> Prompt
Return, unchanged, every line starting at the one with "Suomen 18-vuotiaiden tyttöjen maajoukkue" and running through the last line of the material below, with nothing else added.

> Material for the task
▼
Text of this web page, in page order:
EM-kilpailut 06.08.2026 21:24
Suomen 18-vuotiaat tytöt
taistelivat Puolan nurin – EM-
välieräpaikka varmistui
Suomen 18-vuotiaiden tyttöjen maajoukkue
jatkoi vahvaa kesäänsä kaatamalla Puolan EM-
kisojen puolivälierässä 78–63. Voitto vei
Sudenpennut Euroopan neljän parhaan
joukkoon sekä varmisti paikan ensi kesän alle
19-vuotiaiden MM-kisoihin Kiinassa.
▲
> Response for this exercise
Suomen 18-vuotiaiden tyttöjen maajoukkue
jatkoi vahvaa kesäänsä kaatamalla Puolan EM-
kisojen puolivälierässä 78–63. Voitto vei
Sudenpennut Euroopan neljän parhaan
joukkoon sekä varmisti paikan ensi kesän alle
19-vuotiaiden MM-kisoihin Kiinassa.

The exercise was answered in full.